The error stems from Go's //go:embed directive, which tells the compiler to embed a file into the binary at compile time. The LSP (gopls) sometimes fails to resolve these patterns during static analysis, particularly when the working directory or file path structure doesn't match the analyzer's expectations. The assistant's response to this error reveals an important aspect of its decision-making: it does not treat LSP errors as blocking. It recognizes the error as a toolchain artifact rather than a genuine code problem, and it verifies by compiling the code directly. This pragmatic approach — trusting the compiler over the linter — is characteristic of experienced developers who understand the difference between a real bug and a tooling quirk.

Input Knowledge Required

To understand this message, one must know several things that are not stated explicitly. First, the structure of the vast-manager codebase: that handlers are methods on a Server struct, that routes are registered in setupRoutes(), that the SQLite database is accessed through s.db. Second, the Vast.ai ecosystem: that vastai show offers returns a JSON list of available rentals, that each offer has fields like gpu_name, gpu_ram, total_flops, dph_total, and host_id. Third, the history of failures that motivated this change: the OOM crashes, the benchmark timeouts, the unpredictable performance of different GPU models.

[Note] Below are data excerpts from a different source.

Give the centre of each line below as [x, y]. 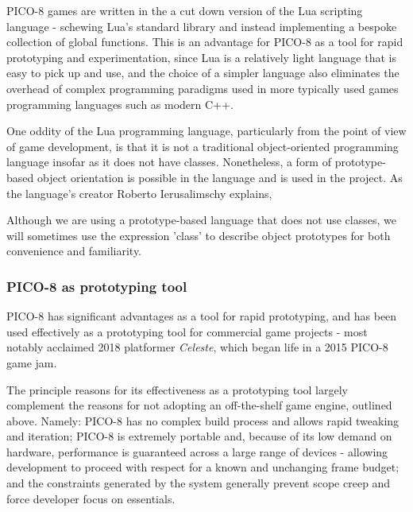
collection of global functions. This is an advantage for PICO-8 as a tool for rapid [205, 42]
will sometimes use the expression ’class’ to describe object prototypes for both [199, 235]
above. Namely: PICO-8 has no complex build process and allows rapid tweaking [203, 420]
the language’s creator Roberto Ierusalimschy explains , [139, 193]
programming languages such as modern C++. [120, 104]
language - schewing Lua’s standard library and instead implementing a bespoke [202, 26]
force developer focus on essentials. [91, 498]
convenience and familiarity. [74, 251]
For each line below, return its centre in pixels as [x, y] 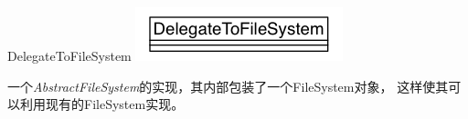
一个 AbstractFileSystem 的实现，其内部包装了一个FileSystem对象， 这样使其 [228, 86]
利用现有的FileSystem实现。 [102, 104]
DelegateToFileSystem [69, 55]
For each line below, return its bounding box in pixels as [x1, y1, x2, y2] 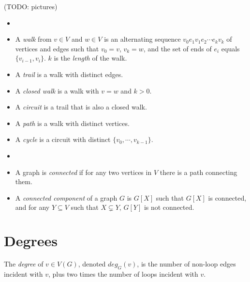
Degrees [4, 231, 58, 251]
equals [221, 43, 240, 53]
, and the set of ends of [143, 43, 212, 53]
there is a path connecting [160, 167, 237, 177]
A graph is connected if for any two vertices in [15, 167, 152, 177]
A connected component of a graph [15, 192, 118, 203]
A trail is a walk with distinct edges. [15, 69, 123, 79]
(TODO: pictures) [4, 1, 58, 11]
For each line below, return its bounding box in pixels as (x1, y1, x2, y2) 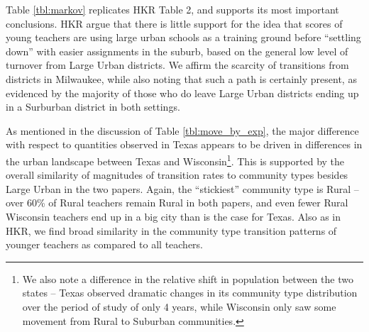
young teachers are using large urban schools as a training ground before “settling (6, 30, 361, 45)
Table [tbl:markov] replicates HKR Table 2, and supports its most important (6, 2, 339, 16)
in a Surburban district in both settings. (6, 99, 180, 114)
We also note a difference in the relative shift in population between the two (22, 271, 353, 286)
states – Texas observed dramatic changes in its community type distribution (22, 285, 358, 300)
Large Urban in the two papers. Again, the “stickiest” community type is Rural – (6, 181, 359, 196)
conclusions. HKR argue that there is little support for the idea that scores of (6, 16, 343, 31)
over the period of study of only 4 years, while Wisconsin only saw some (22, 299, 336, 314)
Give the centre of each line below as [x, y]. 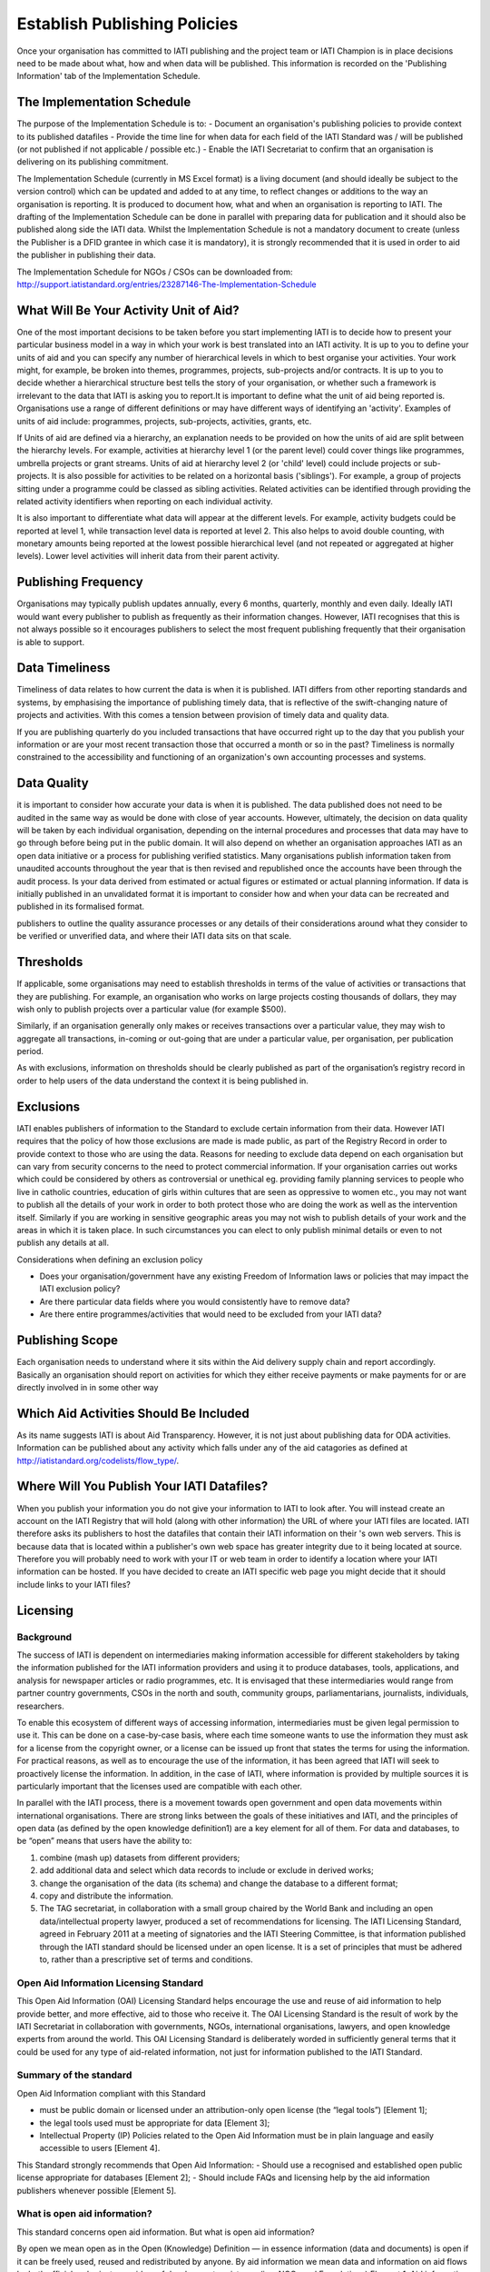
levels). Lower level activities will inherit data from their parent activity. [148, 556]
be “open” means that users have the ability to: [104, 1841]
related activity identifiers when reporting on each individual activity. [145, 501]
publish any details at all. [63, 1243]
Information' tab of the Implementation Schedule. [108, 76]
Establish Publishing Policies [127, 24]
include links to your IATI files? [73, 1584]
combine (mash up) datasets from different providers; [140, 1858]
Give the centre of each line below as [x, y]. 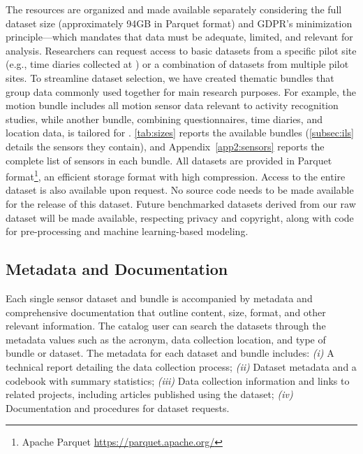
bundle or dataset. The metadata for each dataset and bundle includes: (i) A [170, 353]
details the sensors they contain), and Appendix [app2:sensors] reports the [165, 146]
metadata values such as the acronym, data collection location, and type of [166, 339]
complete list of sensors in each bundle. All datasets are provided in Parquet [169, 160]
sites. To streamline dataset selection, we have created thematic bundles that [170, 77]
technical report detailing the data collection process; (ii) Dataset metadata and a [181, 366]
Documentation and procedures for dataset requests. [118, 407]
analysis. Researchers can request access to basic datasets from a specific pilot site [181, 50]
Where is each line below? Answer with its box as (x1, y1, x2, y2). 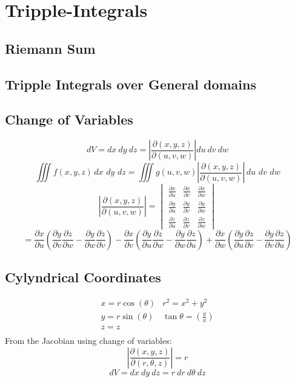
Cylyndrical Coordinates (5, 268, 161, 286)
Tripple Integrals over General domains (5, 74, 257, 93)
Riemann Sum (5, 39, 96, 57)
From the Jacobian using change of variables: (5, 334, 172, 347)
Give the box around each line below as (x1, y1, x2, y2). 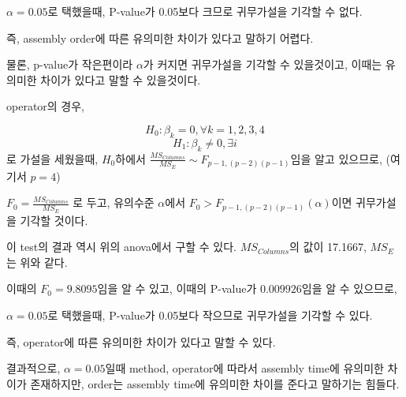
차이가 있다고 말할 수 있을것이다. (40, 71, 201, 88)
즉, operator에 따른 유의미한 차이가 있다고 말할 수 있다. (6, 333, 276, 350)
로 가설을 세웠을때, (6, 150, 99, 167)
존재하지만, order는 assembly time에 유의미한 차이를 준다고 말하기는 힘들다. (30, 375, 400, 391)
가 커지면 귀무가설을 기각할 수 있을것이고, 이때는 (143, 56, 382, 73)
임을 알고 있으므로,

The message also assumes familiarity with Go's embed directive and the Go toolchain's behavior. The assistant does not explain why the LSP error occurs or why it is safe to ignore — it simply notes it and moves on. A reader unfamiliar with Go's embed system might mistake this error for a genuine problem.

Output Knowledge Created

This message creates concrete output: the handleOffers and handleDeploy functions are now part of the vast-manager binary. When compiled and deployed, these handlers will enable the system to search Vast.ai for available GPU rentals filtered by GPU type, RAM, and price, while overlaying historical performance data from the host_perf table. The deploy handler will automate instance creation from selected offers. Together, they transform the manager from a passive monitor into an active experimenter — one that can discover which hardware configurations actually work, rather than guessing based on specs.

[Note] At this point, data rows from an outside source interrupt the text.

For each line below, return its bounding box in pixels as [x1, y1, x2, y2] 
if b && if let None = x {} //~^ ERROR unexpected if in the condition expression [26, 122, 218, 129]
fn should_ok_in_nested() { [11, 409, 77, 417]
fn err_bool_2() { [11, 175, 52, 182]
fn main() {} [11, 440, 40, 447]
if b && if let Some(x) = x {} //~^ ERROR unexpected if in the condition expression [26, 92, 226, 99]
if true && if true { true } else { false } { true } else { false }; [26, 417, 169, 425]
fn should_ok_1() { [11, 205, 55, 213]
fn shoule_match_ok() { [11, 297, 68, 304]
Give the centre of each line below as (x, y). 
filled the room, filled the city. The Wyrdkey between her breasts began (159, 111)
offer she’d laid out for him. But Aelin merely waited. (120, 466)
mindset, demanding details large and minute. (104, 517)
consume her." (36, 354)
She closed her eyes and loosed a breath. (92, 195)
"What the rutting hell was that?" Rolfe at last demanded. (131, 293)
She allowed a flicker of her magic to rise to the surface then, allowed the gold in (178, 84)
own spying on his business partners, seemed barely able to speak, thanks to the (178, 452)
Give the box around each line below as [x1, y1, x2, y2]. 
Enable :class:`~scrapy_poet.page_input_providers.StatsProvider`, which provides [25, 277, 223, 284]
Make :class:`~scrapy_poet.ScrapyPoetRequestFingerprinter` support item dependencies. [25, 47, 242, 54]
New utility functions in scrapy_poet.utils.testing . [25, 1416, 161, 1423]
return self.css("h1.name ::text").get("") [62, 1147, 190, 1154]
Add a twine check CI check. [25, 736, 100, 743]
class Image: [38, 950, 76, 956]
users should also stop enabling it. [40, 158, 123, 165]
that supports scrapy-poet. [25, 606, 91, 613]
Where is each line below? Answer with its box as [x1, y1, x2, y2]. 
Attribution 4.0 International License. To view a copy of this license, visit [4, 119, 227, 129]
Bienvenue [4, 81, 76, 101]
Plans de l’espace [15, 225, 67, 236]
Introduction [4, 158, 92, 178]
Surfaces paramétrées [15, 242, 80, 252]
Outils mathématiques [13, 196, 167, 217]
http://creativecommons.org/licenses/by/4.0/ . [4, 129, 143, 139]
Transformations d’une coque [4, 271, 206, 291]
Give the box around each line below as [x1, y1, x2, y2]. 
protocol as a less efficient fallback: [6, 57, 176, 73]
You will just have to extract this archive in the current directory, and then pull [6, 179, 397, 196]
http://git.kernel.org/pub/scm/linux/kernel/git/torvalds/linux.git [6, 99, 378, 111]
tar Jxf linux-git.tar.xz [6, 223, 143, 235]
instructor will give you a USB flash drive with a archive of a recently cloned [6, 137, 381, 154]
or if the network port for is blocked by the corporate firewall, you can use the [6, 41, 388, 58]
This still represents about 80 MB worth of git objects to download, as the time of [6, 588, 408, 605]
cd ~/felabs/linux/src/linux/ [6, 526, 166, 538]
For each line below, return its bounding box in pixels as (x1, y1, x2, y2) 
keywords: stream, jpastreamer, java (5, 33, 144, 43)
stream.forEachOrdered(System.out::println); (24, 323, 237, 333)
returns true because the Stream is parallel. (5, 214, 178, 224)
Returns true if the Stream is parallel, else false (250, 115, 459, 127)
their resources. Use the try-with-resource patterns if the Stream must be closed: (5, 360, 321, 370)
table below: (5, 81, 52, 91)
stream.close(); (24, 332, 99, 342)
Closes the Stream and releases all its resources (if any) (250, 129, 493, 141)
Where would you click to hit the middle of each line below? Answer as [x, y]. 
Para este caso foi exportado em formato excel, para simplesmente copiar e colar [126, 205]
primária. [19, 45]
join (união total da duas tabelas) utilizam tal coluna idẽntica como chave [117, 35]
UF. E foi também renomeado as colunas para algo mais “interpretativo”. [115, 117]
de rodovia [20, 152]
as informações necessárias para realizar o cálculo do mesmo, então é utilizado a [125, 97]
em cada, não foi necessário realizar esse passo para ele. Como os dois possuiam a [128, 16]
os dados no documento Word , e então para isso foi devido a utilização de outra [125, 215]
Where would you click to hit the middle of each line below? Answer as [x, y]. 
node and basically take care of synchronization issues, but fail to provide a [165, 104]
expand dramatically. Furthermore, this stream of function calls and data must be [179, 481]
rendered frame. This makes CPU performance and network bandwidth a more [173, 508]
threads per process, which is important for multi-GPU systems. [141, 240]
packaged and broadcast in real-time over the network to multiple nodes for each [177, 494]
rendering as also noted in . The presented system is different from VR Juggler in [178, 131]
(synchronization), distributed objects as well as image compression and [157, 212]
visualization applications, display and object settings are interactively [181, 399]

The message also creates implicit knowledge: the assistant has demonstrated a pattern for extending the codebase that future edits will follow. The placement of new handlers between handleKill and the Background Monitor establishes a convention for where lifecycle-related HTTP handlers live. The consistent handling of the LSP error establishes a norm for dealing with false positives.

The Broader Significance

Message [msg 1231] is the fulcrum on which the entire segment turns. Everything before it was diagnosis and tactical patching; everything after it is construction of a new system. The assistant had been fighting fires — OOM here, timeout there, underperforming GPU somewhere else — and each fire required a different extinguisher. The pivot to a data-driven approach acknowledges that firefighting is not a sustainable strategy. Instead of trying to predict which machines will work, the system will now try machines, measure their performance, learn from the results, and use that knowledge to make better decisions.

This is the difference between a rule-based system and a learning system. The rule-based approach said: "machines with more than 400GB RAM and at least 2 GPUs should achieve 50 proofs/hour." The learning approach says: "we don't know what works, so we'll try things, record the outcomes, and let the data tell us." The host_perf table is the memory of this learning system. The offer search API is its eyes. The deploy endpoint is its hands. And message [msg 1231] is the moment those pieces were connected.

The LSP error, in its own small way, reinforces the theme. It is a reminder that even the best analysis tools have blind spots — that sometimes you must trust the compiler over the analyzer, the experiment over the prediction, the data over the heuristic. The assistant's calm dismissal of the error mirrors the strategic shift: stop guessing, start measuring.